Come fanno in fretta, i servi di chi sappiamo, a replicare a conferenze stampa o a comunicati ufficiali della Juve e degli juventini. E come sempre risultano inefficaci perché risposte inutili, false, faziose o semplicemente davvero imbarazzanti.

Di fronte a quello che ormai tutti hanno capito essere il vero sistema mafioso del calcio e di cui Moggi non fa parte – ahiloro – ecco l’amara verità che suona come una gaffe. Dice Abete che

la giustizia non è a uso e consumo di nessuno.

Si riferisce alle parole molto vibranti di Andrea Agnelli e di certo si riferisce alla conferenza stampa di Antonio Conte e dei suoi avvocati.
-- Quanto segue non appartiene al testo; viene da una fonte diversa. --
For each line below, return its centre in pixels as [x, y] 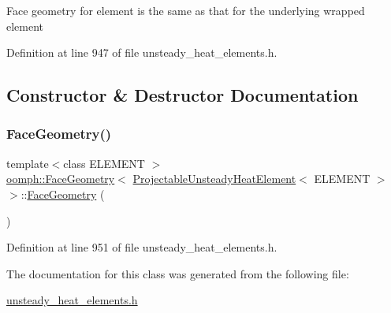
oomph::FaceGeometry [61, 179]
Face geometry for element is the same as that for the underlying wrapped [186, 10]
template [28, 163]
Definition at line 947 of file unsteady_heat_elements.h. [142, 52]
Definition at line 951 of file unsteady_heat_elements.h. [142, 247]
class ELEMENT [104, 163]
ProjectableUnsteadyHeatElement [214, 179]
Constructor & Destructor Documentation [182, 95]
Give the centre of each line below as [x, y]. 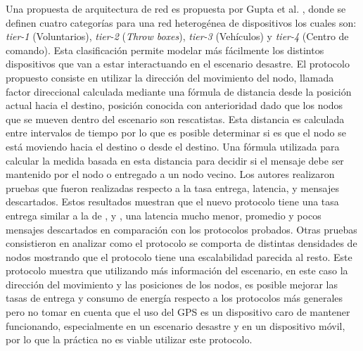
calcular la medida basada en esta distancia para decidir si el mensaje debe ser [175, 160]
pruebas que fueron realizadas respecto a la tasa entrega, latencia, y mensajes [172, 187]
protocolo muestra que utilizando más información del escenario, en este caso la [177, 270]
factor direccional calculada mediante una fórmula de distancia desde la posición [179, 91]
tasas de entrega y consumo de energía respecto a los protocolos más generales [174, 298]
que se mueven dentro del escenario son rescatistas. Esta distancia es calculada [175, 119]
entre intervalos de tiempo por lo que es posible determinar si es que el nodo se [176, 133]
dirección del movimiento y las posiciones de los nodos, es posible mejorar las [172, 284]
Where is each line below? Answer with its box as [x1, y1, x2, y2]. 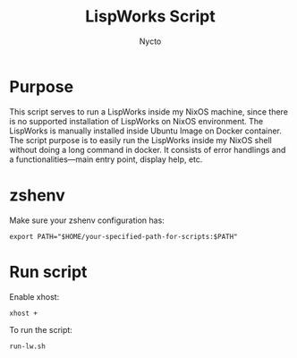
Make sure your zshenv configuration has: [9, 215, 165, 226]
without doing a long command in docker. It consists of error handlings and [9, 144, 286, 155]
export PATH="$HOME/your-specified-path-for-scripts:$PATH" [9, 232, 239, 241]
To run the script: [9, 324, 73, 335]
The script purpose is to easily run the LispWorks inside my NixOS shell [9, 134, 273, 145]
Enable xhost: [9, 291, 60, 302]
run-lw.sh [9, 342, 47, 351]
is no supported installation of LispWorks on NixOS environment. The [9, 115, 264, 126]
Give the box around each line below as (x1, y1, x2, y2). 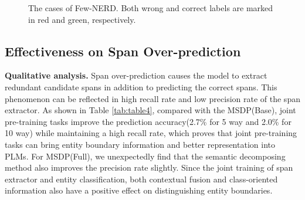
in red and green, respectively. (28, 13, 136, 25)
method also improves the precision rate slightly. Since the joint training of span (5, 161, 293, 174)
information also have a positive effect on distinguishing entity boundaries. (5, 184, 273, 196)
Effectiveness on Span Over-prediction (5, 42, 241, 60)
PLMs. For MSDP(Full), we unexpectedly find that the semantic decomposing (5, 150, 286, 162)
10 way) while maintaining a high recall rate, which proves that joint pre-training (5, 127, 297, 139)
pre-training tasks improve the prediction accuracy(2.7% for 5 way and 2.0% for (5, 115, 292, 127)
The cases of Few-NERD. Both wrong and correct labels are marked (28, 2, 273, 13)
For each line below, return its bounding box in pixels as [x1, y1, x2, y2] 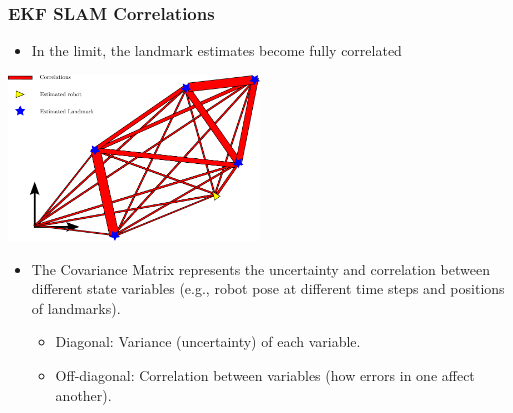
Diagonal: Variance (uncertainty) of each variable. [55, 331, 361, 352]
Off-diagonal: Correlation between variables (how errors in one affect [55, 365, 475, 386]
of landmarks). [31, 297, 121, 318]
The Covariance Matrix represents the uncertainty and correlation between [31, 258, 490, 279]
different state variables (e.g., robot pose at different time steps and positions [31, 278, 505, 299]
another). [55, 384, 112, 405]
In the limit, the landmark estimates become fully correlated [31, 40, 402, 61]
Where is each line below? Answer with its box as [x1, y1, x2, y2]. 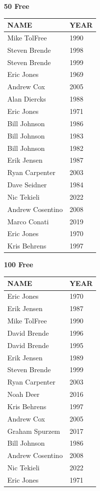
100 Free [4, 259, 33, 270]
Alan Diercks [7, 94, 46, 104]
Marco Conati [7, 216, 49, 226]
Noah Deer [7, 389, 40, 399]
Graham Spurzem [7, 425, 60, 436]
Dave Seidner [7, 179, 47, 190]
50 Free [4, 1, 29, 11]
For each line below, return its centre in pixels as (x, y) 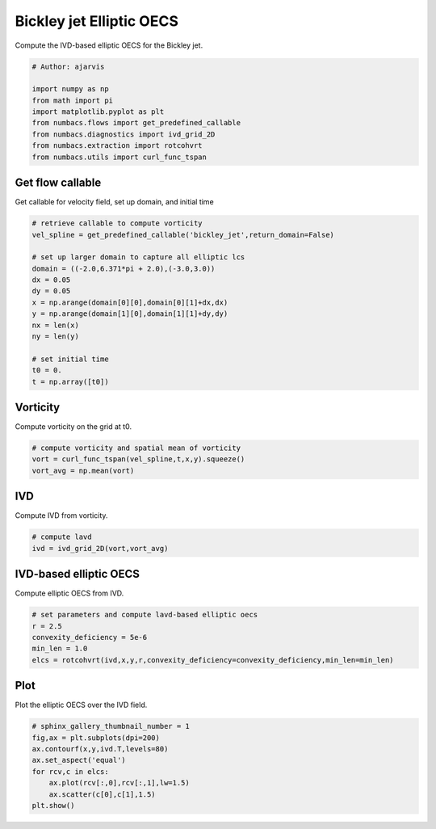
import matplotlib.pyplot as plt (98, 112)
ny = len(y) (56, 337)
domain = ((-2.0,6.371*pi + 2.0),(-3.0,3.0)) (124, 268)
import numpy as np (70, 89)
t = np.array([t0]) (70, 381)
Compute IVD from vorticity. (61, 515)
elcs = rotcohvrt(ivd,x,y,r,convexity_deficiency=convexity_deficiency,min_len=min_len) (213, 660)
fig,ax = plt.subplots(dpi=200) (96, 738)
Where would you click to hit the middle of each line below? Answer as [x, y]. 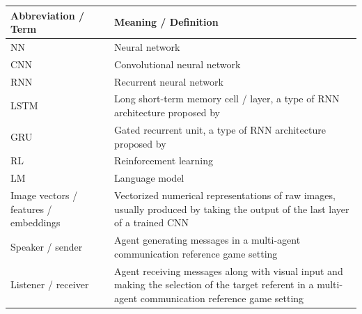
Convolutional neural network [178, 64]
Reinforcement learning [164, 160]
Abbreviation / [47, 15]
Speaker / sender [47, 246]
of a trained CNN [152, 222]
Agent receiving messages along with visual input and [229, 270]
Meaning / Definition [166, 22]
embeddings [36, 222]
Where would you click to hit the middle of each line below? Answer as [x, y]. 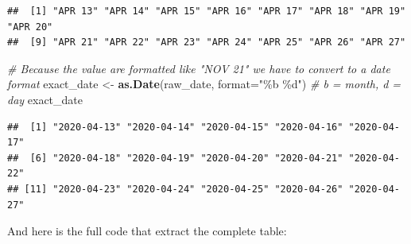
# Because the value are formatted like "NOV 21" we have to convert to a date [199, 68]
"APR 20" [30, 27]
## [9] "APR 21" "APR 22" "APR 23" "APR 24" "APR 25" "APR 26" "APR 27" [207, 43]
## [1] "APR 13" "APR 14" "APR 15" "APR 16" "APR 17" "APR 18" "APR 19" [207, 11]
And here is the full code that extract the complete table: [147, 231]
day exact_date [45, 99]
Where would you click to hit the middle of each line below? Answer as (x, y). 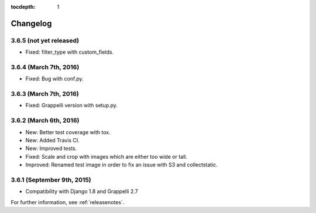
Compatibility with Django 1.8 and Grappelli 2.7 (82, 191)
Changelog (31, 23)
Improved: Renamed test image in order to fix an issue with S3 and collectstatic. (121, 165)
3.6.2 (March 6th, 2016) (45, 121)
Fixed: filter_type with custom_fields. (70, 52)
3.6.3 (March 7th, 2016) (45, 94)
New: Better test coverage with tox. (68, 132)
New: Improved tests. (51, 148)
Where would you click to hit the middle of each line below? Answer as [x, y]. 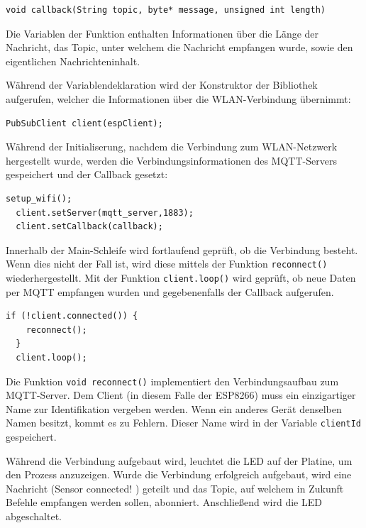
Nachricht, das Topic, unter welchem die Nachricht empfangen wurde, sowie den [179, 47]
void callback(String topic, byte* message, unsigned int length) [166, 10]
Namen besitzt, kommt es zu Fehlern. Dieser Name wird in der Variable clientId [183, 423]
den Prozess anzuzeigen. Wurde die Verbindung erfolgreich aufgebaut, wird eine [179, 474]
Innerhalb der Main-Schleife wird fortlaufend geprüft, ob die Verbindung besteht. [182, 249]
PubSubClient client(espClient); [84, 123]
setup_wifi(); [39, 198]
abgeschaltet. [34, 516]
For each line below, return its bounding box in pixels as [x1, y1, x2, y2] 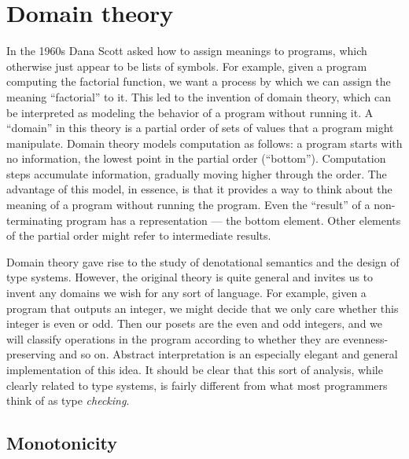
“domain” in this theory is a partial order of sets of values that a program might [6, 119, 394, 136]
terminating [6, 211, 63, 228]
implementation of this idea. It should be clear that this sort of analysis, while [6, 362, 383, 377]
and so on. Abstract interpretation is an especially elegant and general [59, 346, 398, 362]
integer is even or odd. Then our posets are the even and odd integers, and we [6, 315, 383, 332]
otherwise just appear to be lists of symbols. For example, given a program [6, 57, 367, 74]
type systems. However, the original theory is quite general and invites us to [6, 269, 374, 285]
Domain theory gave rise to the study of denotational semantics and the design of [6, 253, 400, 270]
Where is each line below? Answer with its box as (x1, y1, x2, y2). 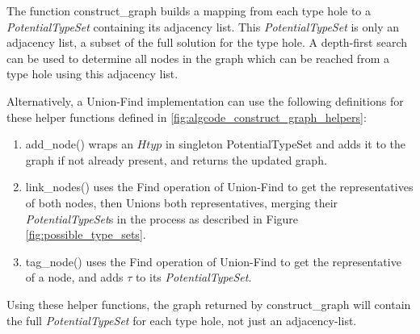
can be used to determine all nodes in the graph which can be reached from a (6, 49, 389, 66)
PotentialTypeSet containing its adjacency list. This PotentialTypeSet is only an (6, 18, 400, 35)
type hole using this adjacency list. (6, 65, 178, 82)
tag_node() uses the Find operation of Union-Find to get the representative (25, 253, 401, 269)
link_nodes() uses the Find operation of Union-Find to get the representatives (25, 178, 414, 195)
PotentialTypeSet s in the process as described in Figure (25, 210, 299, 227)
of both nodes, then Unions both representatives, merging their (25, 194, 338, 211)
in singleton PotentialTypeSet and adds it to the (165, 136, 405, 152)
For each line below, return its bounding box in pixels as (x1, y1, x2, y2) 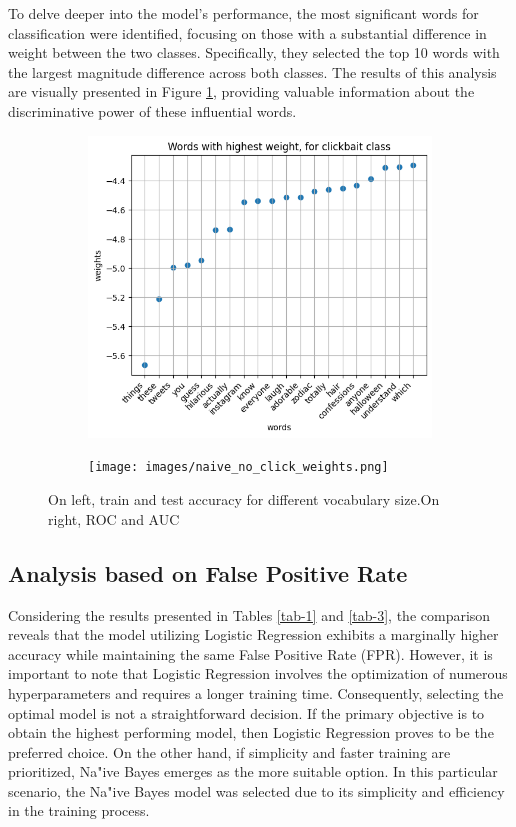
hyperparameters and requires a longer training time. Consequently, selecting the (8, 682, 504, 703)
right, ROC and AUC (48, 508, 180, 529)
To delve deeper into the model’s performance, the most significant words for (8, 3, 479, 23)
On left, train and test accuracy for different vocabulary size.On (48, 489, 440, 510)
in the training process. (8, 800, 150, 821)
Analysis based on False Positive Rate (8, 557, 408, 588)
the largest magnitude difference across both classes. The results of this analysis (8, 61, 497, 82)
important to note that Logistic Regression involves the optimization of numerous (8, 663, 508, 684)
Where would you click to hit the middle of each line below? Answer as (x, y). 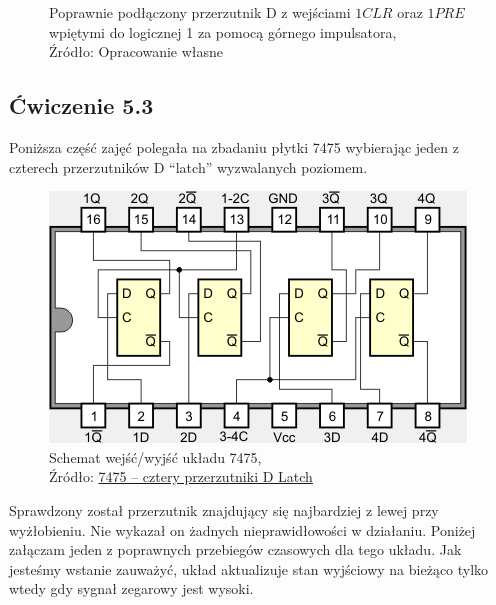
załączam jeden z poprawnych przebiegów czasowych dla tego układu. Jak (235, 549)
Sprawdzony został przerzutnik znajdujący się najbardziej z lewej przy (224, 509)
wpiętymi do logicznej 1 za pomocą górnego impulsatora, (223, 31)
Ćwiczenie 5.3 (81, 105)
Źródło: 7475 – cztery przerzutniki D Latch (181, 476)
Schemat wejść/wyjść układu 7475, (155, 456)
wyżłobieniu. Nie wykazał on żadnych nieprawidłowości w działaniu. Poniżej (242, 529)
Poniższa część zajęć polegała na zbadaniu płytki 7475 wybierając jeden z (234, 146)
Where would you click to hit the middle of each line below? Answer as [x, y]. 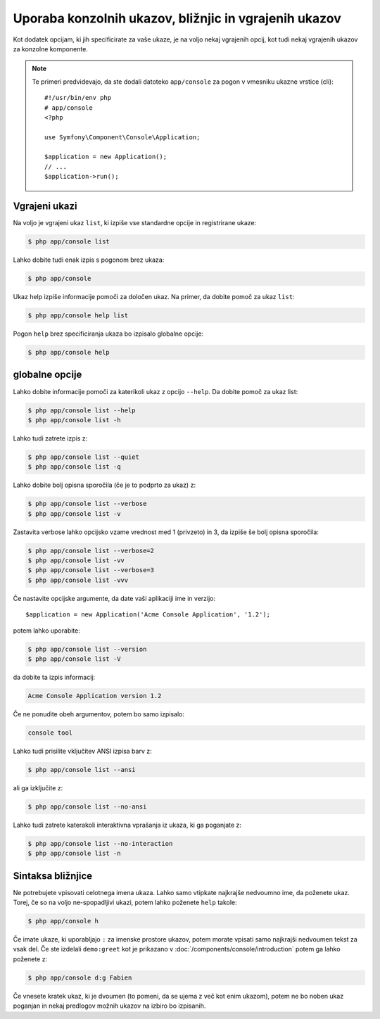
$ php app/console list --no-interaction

In realtà queste parole, che non servirebbero in una situazione normale, sembrano proprio la conferma che così è: la giustizia sportiva è proprio a uso e consumo di qualcuno. Di pochi, dei soliti noti. Così si evince dalle numerose situazioni in cui i milanesi (non solo milanisti, dunque) sono stati letteralmente e vergognosamente salvati, mentre i bianconeri sono stati massacrati senza prove o, per di più, con prove di segno contrario. E sempre negli anni vincenti, mai negli anni simpatici.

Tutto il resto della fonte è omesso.